One could think that I just made a mistake setting up the policy route, but I’m pretty sure the rule is correct, because outgoing traffic from 95.216.47.180 that is being INITIATED here is being routed correctly via the OpenVPN uplink:
root@core-hg:~# traceroute -n -s 95.216.47.180 1.1.1.1
traceroute to 1.1.1.1 (1.1.1.1), 30 hops max, 60 byte packets
1 172.29.2.1 32.577 ms 32.648 ms 32.640 ms
2 95.216.14.65 32.881 ms 32.879 ms 33.085 ms
3 213.239.224.133 32.828 ms 32.832 ms 32.808 ms
4 213.239.252.102 39.615 ms 39.714 ms 213.239.224.17 39.603 ms
5 194.68.128.246 38.930 ms 194.68.123.246 39.949 ms 40.030 ms
6 1.1.1.1 40.883 ms 40.647 ms 39.679 ms
As you can see the traffic leaves through our OpenVPN transfer net and reaches it’s destination.

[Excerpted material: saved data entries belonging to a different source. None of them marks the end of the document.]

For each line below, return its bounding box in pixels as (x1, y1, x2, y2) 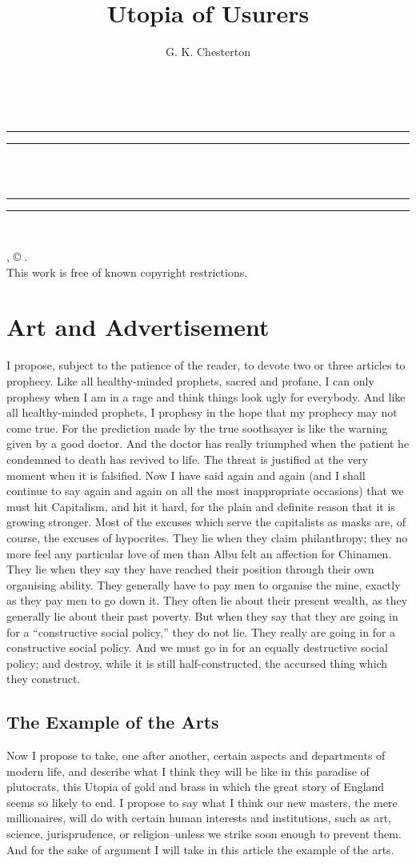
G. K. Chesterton (166, 43, 250, 60)
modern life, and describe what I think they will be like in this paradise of (6, 762, 370, 779)
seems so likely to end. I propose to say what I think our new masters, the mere (6, 793, 398, 810)
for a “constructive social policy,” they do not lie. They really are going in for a (6, 623, 396, 640)
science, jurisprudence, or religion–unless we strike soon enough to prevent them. (6, 825, 402, 842)
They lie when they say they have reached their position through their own (6, 561, 374, 577)
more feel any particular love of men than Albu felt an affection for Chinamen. (6, 545, 392, 561)
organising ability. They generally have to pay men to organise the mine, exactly (6, 576, 401, 593)
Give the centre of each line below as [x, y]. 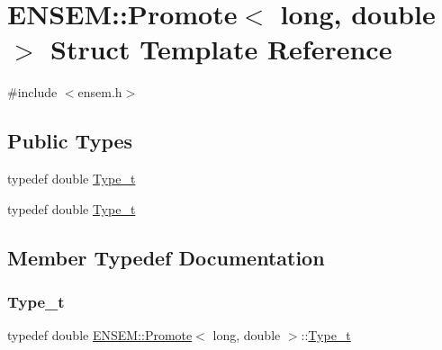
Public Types [70, 141]
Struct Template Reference [221, 49]
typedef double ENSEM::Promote [100, 335]
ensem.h [100, 92]
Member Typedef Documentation [166, 257]
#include [32, 92]
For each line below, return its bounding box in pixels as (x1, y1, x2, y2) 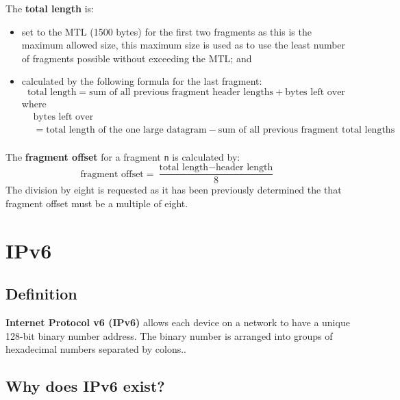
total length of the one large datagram (46, 124, 207, 135)
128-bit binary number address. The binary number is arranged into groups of (5, 328, 333, 343)
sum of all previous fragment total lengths (218, 124, 395, 135)
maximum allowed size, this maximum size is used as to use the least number (21, 38, 346, 52)
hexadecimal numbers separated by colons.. (5, 342, 186, 356)
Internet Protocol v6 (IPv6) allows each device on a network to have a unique (5, 315, 350, 330)
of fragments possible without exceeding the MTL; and (21, 51, 252, 65)
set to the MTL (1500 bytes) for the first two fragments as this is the (21, 24, 312, 38)

Also the reply packages from 1.1.1.1 are being routed correctly back through that OpenVPN uplink.
So, I would say, that the policy rule works in general, but I must have missed something.
Do you have any idea why traffic that is being INITIATED by our host is being routed correctly through OpenVPN while REPLY traffic is going through the regular default route?